The series was released on Blu-ray on March 24, 2026.

== Reception ==
On the review aggregator website Rotten Tomatoes, 96% of 50 critics' reviews are positive, with an average rating of 8.2/10. The website's consensus reads: "Retaining the heart and wit of the original movie while also carving out a fresh path for itself, Scott Pilgrim takes off in the animated medium and soars." On Metacritic, the series has a score of 82 out of 100, based on 20 reviews, indicating "universal acclaim".

Rendy Jones of RogerEbert.com praised the show saying it "shatters expectations" and "cleverly reexamines its entire story with a profound twist without sacrificing any pieces of its identity." Alison Herman of Variety magazine said it "successfully combines the innovative style and comic charm of its predecessors with a new spin that corrects for the tropes we can now see with hindsight" and notes that the show is not for children but "is meant for former kids revisiting an old favorite through more grown-up eyes."
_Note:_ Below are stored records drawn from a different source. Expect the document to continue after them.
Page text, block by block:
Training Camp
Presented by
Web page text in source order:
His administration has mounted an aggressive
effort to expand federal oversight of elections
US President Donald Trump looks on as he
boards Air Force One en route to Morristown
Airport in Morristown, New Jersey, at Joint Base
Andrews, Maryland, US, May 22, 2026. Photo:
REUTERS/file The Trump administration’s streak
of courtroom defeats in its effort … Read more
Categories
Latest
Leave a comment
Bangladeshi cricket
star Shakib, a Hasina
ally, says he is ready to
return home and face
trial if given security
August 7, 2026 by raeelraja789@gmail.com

Maya Phillips from The New York Times expressed dissatisfaction with the work, specifically targeting its narrative and humor. Phillips described the storylines as "bland" and the jokes as "lackluster".

=== Accolades ===

| Award | Date of ceremony | Category | Recipient(s) | Result | Ref. |
| ACE Eddie Awards | March 3, 2024 | Best Edited Animated Series | Keisuke Yanagi (for "Ramona Rents a Video") | Nominated |  |
| Astra TV Awards | December 8, 2024 | Best Anime Series | Scott Pilgrim Takes Off | Nominated |  |
| Critics' Choice Awards | January 14, 2024 | Best Animated Series | Won (first anime series to win, and first to be nominated for, this award) |  |
| GLAAD Media Award | March 14/May 11, 2024 | Outstanding Limited or Anthology Series | Nominated |  |
| Crunchyroll Anime Awards | May 25, 2025 | Best Romance | Nominated |  |

== Sequel video game ==

In an interview with Rolling Stone, O'Malley said of the series' future that Netflix was unlikely to renew the series for a second season, stating "I never say never, but right now, it seems like it would take about 50 different miracles simultaneously for another season to happen. So we'll see." He confirmed in November 2024 that the series would not continue on Netflix.
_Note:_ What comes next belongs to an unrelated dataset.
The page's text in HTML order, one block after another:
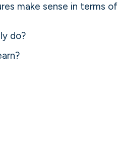
make sense in terms of
do?
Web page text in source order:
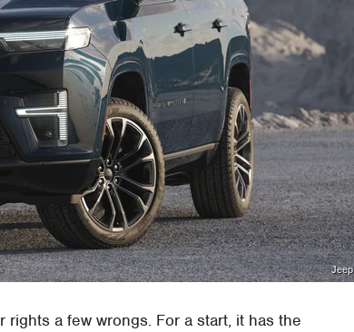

In an interview with CBR in February 2024, Mary Elizabeth Winstead and Ellen Wong expressed that they would be happy to reprise their characters in any future Scott Pilgrim adaption, including a hypothetical sequel series to Takes Off. Winstead added that "if that creative spark is back, I think we would all be ready to tackle it again." Consequently, a sequel video game to Takes Off, Scott Pilgrim EX, was ultimately released on March 3, 2026.